Streaming PLA Compressor

This repository contains implementations of the PLA-based streaming compressor techniques that are presented in:

• [1] Havers, B., Duvignau, R., Najdataei, H., Gulisano, V., Papatriantafilou, M., & Koppisetty, A. C. (2020). DRIVEN: A framework for efficient Data Retrieval and clustering in Vehicular Networks. Future Generation Computer Systems, 107, 1-17.
• [2] Havers, B., Duvignau, R., Najdataei, H., Gulisano, V., Koppisetty, A. C., & Papatriantafilou, M. (2019, April). Driven: a framework for efficient data retrieval and clustering in vehicular networks.
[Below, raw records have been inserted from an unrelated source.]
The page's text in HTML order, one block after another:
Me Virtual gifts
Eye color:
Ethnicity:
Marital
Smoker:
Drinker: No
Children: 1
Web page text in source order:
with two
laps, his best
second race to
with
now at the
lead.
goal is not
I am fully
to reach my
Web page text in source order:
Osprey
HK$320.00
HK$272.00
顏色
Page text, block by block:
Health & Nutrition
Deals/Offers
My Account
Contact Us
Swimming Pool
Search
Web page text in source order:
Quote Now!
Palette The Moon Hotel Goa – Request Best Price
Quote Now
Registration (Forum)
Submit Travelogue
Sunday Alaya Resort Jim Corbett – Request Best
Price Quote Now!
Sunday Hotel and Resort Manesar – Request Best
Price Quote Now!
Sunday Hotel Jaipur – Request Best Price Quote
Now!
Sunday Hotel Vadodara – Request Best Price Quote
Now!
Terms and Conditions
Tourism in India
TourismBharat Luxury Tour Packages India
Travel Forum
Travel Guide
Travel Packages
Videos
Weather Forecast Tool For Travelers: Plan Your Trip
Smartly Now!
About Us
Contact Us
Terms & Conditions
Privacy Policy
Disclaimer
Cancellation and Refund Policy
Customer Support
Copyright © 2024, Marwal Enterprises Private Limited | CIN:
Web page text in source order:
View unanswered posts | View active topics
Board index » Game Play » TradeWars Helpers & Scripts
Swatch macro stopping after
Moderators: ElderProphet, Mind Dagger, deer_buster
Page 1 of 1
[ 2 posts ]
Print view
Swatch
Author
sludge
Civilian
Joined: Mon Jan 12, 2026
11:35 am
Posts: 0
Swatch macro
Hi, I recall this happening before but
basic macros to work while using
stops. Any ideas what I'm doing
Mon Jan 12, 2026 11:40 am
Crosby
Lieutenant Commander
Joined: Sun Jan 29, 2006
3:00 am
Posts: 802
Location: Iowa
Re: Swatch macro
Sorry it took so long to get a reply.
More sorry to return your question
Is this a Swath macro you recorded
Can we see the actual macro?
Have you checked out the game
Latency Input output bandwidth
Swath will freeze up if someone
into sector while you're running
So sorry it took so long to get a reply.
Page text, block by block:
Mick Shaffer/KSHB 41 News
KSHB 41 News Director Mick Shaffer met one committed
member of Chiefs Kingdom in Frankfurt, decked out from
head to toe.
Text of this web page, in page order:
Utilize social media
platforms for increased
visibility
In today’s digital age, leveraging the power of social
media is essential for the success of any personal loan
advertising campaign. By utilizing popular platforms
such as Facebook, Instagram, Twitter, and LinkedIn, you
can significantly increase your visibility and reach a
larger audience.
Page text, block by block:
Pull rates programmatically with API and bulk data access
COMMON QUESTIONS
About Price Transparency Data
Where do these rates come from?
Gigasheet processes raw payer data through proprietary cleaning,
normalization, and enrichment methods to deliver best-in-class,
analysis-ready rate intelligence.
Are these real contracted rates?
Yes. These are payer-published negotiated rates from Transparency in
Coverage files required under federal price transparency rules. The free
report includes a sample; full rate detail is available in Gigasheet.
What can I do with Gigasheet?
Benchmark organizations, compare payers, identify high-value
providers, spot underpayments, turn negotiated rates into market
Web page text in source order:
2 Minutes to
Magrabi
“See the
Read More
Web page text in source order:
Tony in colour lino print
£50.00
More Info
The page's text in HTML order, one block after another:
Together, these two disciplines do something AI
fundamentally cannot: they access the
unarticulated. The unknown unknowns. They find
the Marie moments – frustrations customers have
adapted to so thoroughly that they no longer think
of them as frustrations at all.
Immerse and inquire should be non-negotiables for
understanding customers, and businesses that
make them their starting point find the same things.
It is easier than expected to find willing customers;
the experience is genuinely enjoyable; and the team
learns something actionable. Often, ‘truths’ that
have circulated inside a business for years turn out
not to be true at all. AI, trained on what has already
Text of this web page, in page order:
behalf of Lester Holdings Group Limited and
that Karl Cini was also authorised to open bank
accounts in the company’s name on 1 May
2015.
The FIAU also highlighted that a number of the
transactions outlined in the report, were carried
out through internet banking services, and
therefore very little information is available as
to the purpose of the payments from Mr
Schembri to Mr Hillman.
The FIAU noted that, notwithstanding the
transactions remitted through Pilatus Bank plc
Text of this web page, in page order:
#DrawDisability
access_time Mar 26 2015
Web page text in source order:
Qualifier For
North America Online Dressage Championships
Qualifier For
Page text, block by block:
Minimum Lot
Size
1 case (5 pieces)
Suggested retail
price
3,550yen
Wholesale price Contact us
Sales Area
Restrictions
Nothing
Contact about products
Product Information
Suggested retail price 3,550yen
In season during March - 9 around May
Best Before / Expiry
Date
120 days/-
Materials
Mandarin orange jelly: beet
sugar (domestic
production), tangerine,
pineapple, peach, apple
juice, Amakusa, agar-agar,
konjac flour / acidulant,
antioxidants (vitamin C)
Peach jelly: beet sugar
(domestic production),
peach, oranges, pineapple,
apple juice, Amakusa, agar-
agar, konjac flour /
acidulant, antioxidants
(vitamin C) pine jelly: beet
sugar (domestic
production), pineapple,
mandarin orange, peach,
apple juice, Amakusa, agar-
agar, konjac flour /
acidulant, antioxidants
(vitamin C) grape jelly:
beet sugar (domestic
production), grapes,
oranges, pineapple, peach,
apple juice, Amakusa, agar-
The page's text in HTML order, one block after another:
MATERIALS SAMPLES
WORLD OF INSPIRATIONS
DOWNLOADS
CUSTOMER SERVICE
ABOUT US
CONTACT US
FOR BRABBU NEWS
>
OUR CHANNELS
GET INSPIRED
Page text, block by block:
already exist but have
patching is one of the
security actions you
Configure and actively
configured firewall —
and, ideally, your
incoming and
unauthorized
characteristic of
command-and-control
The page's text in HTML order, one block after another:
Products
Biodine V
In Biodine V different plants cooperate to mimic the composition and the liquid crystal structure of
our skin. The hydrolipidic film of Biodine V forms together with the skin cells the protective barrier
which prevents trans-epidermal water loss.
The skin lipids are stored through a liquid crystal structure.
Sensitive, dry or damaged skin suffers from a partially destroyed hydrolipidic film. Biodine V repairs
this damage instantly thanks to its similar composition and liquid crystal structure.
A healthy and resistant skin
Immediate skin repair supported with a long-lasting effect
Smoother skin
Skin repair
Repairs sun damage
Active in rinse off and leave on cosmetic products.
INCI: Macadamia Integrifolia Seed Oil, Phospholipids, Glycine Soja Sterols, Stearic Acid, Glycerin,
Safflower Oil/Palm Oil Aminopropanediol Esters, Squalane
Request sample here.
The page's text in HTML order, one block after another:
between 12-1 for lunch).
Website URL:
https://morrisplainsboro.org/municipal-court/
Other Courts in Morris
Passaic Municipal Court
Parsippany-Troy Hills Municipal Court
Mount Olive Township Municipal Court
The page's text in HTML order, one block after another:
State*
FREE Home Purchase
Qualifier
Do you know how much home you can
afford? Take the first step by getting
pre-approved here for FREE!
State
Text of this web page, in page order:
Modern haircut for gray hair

In 2019 IEEE 35th International Conference on Data Engineering (ICDE) (pp. 1850-1861). IEEE.
• [3] Duvignau, R., Gulisano, V., Papatriantafilou, M., & Savic, V. (2019, April). Streaming piecewise linear approximation for efficient data management in edge computing. In Proceedings of the 34th ACM/SIGAPP symposium on applied computing (pp. 593-596).
• [4] Duvignau, R., Gulisano, V., Papatriantafilou, M., & Savic, V. (2018). Piecewise linear approximation in data streaming: Algorithmic implementations and experimental analysis. arXiv preprint arXiv:1808.08877.

Available implementations

We make two implementations available:

• C Fast Implementation: this is a fast implementation of our original Linear PLA method (a simple best-fit line calculation accelarated by maintaing convex-hulls) combined with the Single Stream Protocol to output segments and singletons in a streaming fashion. The program runs completely in a streaming fashion and can without modification or add-ons read data received from eg a network socket. The method and output protocol are the ones used in [1,2] and have been shown to offer the best trade-offs compression ratio / accuracy / latency as shown in [3,4]. Expected processing rate is above 1M datapoints per second. All parameters are fixed and the code provides only a simple basic interface. Only logical timestamps are suported.
• Python Implementation: this is a complete implementation of all methods (Angular, Linear and Convex-Hull) and streaming protocols presented in [3,4]. The code is meant to be flexible and versatile but not CPU-efficient. The program(s) offer a comprehensive interface to explore many variations of the methods' parameters, streaming output protocols, etc. The program can work with either a timestamp channel or logical timestamps and computes average delay to reconstruct multidimmensional input tuples.